Adıyaman Gölbaşı’nda ilk defa perkütan nefrostomi takıldı Adıyaman’ın Gölbaşı ilçesinde bir hastanın iki böbreğine perkütan nefrostomi takıldı. Adıyaman’ın Gölbaşı İlçe Devlet Hastanesi’nde mesane tümörü olan ve tıkanıklığa bağlı böbreklerinde çift taraflı hidronefrozu (genişleme-şişme) olan hastanın, böbrek yetmezliğine girerek böbreklerini kaybetmemesi ve diyaliz hastası olmasının önlenmesi için iki böbreğine de perkütan nefrostomi takıldı. Başarılı geçen operasyon sonrası hastanın böbrek değerleri normale dönerek, böbrek yetmezliği gelişiminin önüne geçildi.

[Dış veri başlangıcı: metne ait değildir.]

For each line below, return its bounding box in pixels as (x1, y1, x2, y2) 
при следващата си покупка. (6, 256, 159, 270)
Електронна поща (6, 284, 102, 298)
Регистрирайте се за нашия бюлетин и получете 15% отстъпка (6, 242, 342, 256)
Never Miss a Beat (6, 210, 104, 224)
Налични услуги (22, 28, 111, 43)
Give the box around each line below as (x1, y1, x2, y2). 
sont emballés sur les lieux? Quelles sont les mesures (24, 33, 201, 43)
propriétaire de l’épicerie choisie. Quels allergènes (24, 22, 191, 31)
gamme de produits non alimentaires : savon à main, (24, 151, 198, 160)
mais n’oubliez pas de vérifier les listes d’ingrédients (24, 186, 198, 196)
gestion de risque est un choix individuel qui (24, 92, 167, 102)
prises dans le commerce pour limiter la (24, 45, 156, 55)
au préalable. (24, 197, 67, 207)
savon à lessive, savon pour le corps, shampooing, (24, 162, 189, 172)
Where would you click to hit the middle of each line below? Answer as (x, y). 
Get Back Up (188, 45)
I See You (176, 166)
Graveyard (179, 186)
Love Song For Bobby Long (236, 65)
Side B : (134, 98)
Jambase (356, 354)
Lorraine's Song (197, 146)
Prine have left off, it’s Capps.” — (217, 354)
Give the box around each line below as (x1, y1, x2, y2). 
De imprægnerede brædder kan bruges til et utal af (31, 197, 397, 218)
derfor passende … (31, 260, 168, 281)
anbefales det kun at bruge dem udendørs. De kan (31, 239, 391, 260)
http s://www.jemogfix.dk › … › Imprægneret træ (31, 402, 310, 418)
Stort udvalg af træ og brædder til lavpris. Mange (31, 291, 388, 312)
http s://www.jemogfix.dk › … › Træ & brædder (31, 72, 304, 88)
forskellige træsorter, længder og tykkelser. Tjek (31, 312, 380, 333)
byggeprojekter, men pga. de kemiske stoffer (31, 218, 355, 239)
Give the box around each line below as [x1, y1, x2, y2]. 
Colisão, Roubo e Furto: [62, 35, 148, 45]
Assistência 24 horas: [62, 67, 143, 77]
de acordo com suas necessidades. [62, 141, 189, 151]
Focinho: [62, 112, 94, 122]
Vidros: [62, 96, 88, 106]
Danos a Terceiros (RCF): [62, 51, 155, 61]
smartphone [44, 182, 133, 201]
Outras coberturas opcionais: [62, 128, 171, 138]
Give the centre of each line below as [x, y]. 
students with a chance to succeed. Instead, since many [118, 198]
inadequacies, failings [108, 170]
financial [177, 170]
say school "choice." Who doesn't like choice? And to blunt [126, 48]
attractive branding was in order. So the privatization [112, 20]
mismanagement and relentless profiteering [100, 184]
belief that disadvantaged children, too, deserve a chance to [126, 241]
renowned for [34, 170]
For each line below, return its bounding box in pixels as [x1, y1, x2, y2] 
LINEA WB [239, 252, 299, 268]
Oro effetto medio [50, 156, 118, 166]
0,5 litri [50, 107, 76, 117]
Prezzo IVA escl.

Gölbaşı Devlet Hastanesi’nde ilk defa gerçekleştirilen, genellikle üniversite hastaneleri ya da eğitim araştırma hastanelerinde uygulanan bu özellikli ve detaylı işlemin başında Radyoloji Uzmanı Dr. Zekai Emre Sevgilioğlu ve Üroloji Uzmanı Dr. Osman Coşkun yer aldı. Operasyon sonrası değerlendirmede bulunan Radyoloji Uzmanı Dr. Zekai Emre Sevgilioğlu ve Üroloji Uzmanı Osman Coşkun, “Hastanemize başvuran ve yapılan kontrolleri sonrasında mesane tümörü nedeniyle her iki böbreğinde hidronefroz gelişen, böbreklerini kaybetme riski bulunan hastanın yapılan kontroller sonrasında kaybedecek zamanı olmadığı göz önüne alındığında hızlıca operasyonu planladık. Görüntüleme cihazları rehberliğinde her iki böbreğin cilt yoluyla drenajını sağlayacak sistemi birlikte başarıyla yerleştirdik” ifadelerini kullandı.